WASHINGTON—A funded consumer representative to the National Association of Insurance Commissioners today questioned insurance industry and NAIC arguments that insurance companies do not pose systemic risks to the economy. As such, this also questioned the argument that insurers do not, in fact, need federal oversight.
In testimony before Congress, Daniel Schwarcz, an associate professor at the University of Minnesota Law School, argued that even traditional insurance activities can pose some systemic risks, particularly in the domain of life insurance.
He also cited the experience of American International Group.
“Perhaps most importantly, our experience with AIG in 2008 taught us that we do not fully understand the systemic risks involved in insurance holding company systems,” Schwarcz said.
Schwarcz made his comments in testimony before the Housing and Community Opportunity Subcommittee of the House Financial Services Committee on insurance oversight and legislative issues.
The hearing dealt with three legislative proposed being considered by the panel that would scale back the authority of the Financial Stability Oversight Council, the Federal Insurance Office and the Office of Financial Research, both within Treasury, to independently monitor insurers.
Officially, the NAIC is not pushing this legislation, and has stated it has no official postion on Dodd-Frank or on any proposals to modify it.
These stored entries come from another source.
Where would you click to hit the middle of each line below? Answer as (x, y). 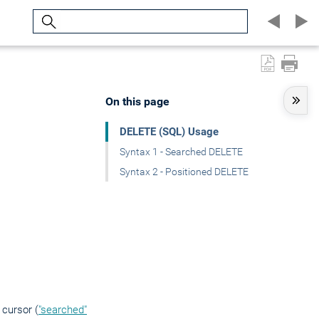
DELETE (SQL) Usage (169, 132)
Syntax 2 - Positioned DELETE (184, 172)
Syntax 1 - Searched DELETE (181, 152)
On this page (137, 101)
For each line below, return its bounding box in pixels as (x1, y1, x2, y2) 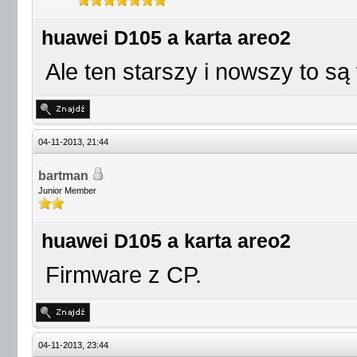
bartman (38, 169, 88, 182)
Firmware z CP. (45, 262, 202, 288)
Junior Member (38, 186, 96, 195)
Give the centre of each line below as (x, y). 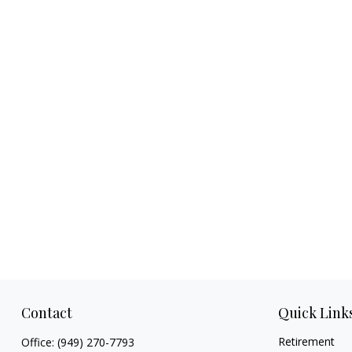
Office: (39, 342)
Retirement (307, 341)
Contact (46, 313)
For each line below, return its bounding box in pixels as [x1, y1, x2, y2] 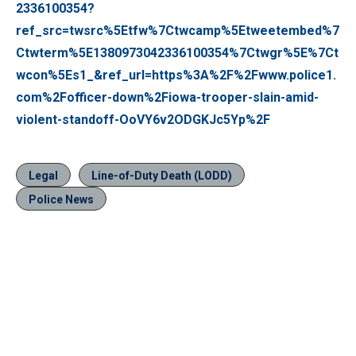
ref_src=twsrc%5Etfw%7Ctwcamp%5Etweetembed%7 [16, 22, 339, 38]
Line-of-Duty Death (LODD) [91, 168, 232, 182]
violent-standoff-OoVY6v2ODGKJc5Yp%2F [16, 111, 270, 127]
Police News [29, 192, 94, 206]
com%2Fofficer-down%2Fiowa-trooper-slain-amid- [16, 89, 319, 105]
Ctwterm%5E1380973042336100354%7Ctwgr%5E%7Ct [16, 44, 339, 60]
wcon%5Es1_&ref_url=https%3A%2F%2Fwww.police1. [16, 67, 336, 83]
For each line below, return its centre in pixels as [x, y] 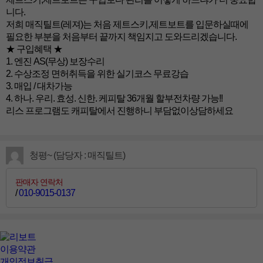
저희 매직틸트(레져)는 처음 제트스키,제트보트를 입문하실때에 [127, 24]
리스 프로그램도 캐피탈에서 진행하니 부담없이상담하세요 [119, 110]
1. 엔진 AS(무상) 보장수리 [55, 61]
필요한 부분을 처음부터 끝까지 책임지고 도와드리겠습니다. [121, 36]
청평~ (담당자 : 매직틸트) [77, 155]
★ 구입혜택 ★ [34, 49]
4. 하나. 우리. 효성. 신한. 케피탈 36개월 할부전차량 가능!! [114, 98]
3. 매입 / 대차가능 [39, 86]
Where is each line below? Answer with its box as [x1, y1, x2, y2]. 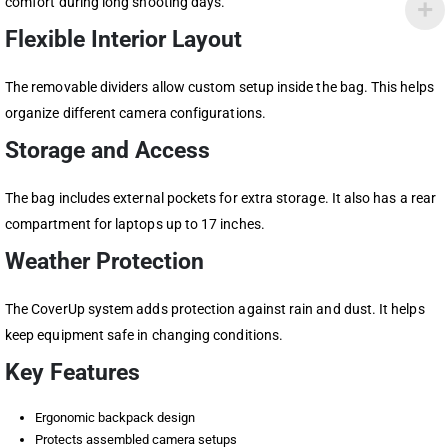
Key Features [5, 358, 140, 387]
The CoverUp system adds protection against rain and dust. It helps [5, 301, 425, 318]
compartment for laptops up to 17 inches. [5, 216, 265, 233]
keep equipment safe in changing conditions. [5, 327, 284, 344]
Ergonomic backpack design [34, 410, 195, 426]
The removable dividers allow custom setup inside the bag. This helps [5, 79, 434, 96]
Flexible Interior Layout [5, 25, 242, 54]
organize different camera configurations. [5, 105, 266, 122]
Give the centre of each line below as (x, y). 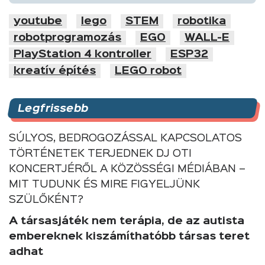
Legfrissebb (53, 109)
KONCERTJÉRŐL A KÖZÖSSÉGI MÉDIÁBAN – (127, 169)
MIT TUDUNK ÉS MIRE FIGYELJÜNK (104, 184)
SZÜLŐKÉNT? (46, 200)
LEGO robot (148, 71)
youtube (38, 21)
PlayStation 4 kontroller (83, 54)
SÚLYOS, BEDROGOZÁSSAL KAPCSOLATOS (125, 138)
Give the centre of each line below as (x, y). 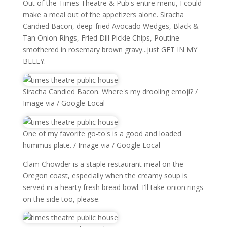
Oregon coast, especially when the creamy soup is (105, 176)
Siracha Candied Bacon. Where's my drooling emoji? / (110, 91)
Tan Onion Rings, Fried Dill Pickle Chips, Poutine (101, 38)
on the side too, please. (61, 199)
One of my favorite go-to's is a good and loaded (102, 134)
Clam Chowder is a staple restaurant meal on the (103, 164)
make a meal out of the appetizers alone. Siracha (103, 14)
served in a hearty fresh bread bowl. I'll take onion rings (113, 187)
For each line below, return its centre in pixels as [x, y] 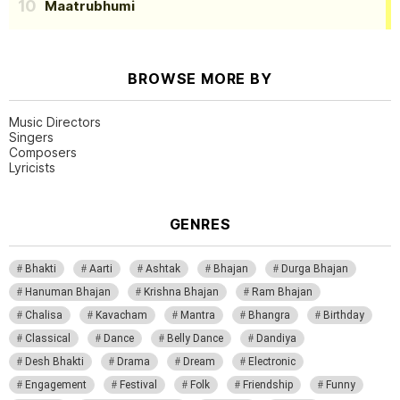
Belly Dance [195, 338]
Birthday [344, 315]
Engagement [56, 384]
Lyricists [32, 167]
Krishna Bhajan [181, 292]
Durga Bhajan [315, 268]
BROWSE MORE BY [200, 78]
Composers [43, 152]
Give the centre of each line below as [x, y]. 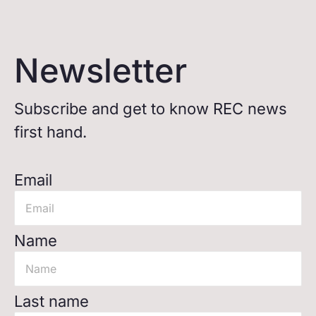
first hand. [50, 132]
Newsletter [101, 70]
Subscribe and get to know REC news [151, 108]
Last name [51, 301]
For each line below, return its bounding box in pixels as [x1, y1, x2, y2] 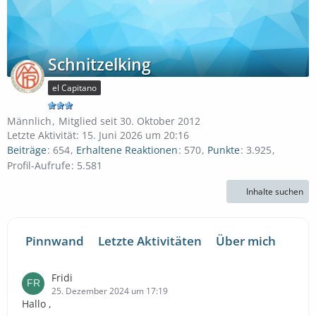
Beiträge [7, 143, 47, 157]
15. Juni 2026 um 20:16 [82, 128, 189, 142]
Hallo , [22, 296, 51, 310]
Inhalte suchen [246, 185, 303, 197]
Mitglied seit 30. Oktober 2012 [59, 114, 200, 128]
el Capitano [52, 82, 97, 94]
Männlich [7, 114, 51, 128]
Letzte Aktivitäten [98, 232, 202, 249]
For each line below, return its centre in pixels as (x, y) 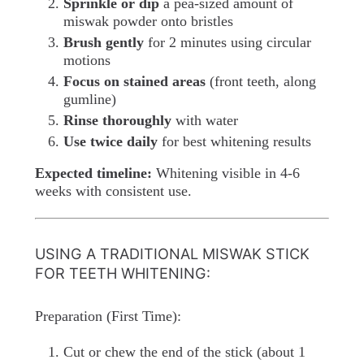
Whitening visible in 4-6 (225, 173)
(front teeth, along (260, 81)
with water (204, 120)
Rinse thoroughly (117, 120)
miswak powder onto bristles (148, 21)
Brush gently (103, 42)
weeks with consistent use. (113, 191)
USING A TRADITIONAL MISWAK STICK (172, 254)
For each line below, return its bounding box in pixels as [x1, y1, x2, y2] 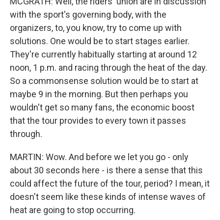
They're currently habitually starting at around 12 [10, 49, 197, 59]
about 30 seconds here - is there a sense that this [10, 165, 203, 175]
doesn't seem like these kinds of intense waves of [10, 192, 206, 202]
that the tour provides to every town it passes [10, 115, 186, 126]
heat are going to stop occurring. [10, 205, 136, 215]
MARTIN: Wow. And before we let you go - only [10, 152, 189, 162]
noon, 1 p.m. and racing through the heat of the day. [10, 62, 207, 73]
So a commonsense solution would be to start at [10, 76, 198, 86]
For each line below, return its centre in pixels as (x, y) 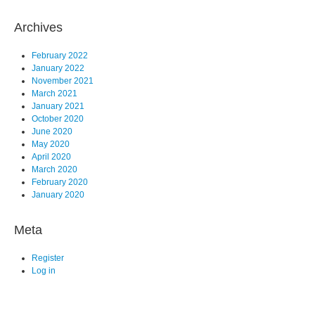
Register (48, 258)
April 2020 (51, 157)
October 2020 (58, 119)
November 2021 (63, 81)
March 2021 (54, 94)
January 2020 (58, 195)
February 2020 (60, 182)
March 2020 (54, 170)
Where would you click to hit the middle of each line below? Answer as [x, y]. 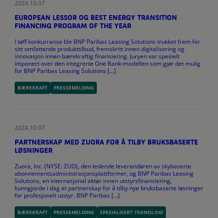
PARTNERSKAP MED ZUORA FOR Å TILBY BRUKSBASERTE [106, 143]
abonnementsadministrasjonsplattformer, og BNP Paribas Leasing [104, 173]
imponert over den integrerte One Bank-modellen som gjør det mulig [108, 63]
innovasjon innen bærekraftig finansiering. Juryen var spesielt [97, 56]
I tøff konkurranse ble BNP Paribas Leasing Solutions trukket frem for [107, 41]
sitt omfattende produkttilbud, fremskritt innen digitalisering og [100, 49]
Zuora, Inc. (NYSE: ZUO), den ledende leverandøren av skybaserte [103, 166]
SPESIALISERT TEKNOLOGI [131, 212]
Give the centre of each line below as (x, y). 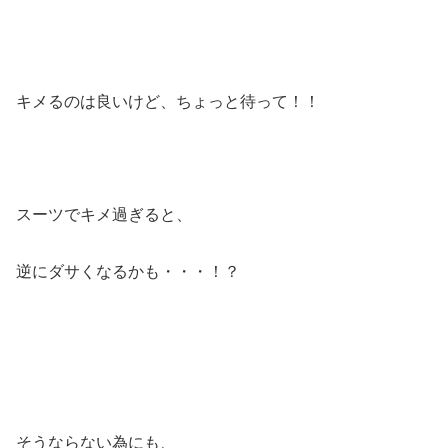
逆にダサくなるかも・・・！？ (128, 272)
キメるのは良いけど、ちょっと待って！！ (168, 101)
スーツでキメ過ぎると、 (104, 215)

At the same time, in his testimony before the Subcommittee on Insurance, Housing and Community Opportunity of the Committee on Financial Services, Deputy Director and Superintendent of Insurance and Banking for the State of Rhode Island Joseph Torti did stress that any implementation or modification of Dodd-Frank should keep state-based regulation in mind.
“The NAIC does…strongly believe that the implementation ofDodd-Frank by the federal financial agencies or any legislative efforts to amend it should beconsistent with Dodd-Frank’s recognition of the uniqueness of the insurer business model andthe strength of the national state-based system of insurance regulation,” Torti testified.
One of the legislative proposals being considered would revoke the authority of the Federal Insurance Office and the Office of Financial Research within the Treasury to subpoena information from insurance companies.
The second would “explicitly and entirely” exclude insurance companies, including mutual insurance holding companies from the Federal Deposit Insurance Corporation’s “orderly liquidation authority” for troubled large non-banks.
The third would “preclude” the Federal Reserve from establishing higher prudential financial standards to troubled insurance companies it would oversee as ordered by the Financial Stability Oversight Council.
All of these powers were given to federal regulators through the Dodd-Frank financial services reform law.
While the law left insurance regulation mostly in the hands of the states, it did give federal financial regulators authority to monitor the industry and regulate an insurer as systemically significant, if the FSOC so determined.
Michael Lanza, executive vice president and general counsel of Selective Insurance Group, Inc., Branchville, N.J., testified before the panel that the legislation is appropriate.
He said DFA provisions regarding insurers should be “clarified” to ensure that federal regulators do not impose conflicting or duplicative regulatory requirements.
Lanza testified on behalf of Selective and the Property Casualty Insurers Association of America.
In his testimony, Lanza said that “We do not believe that the proposals – in any way – scale back any powers that Dodd-Frank granted federal agencies to regulate the types of risky activities that gave rise to the financial crisis.”
He said that. “Home, auto, and business insurers, while important to our customers in times of need, did not cause the financial crisis and generally are not systemically important to the financial markets.”
Lanza added that the property & casualty industry “is stable and healthy.”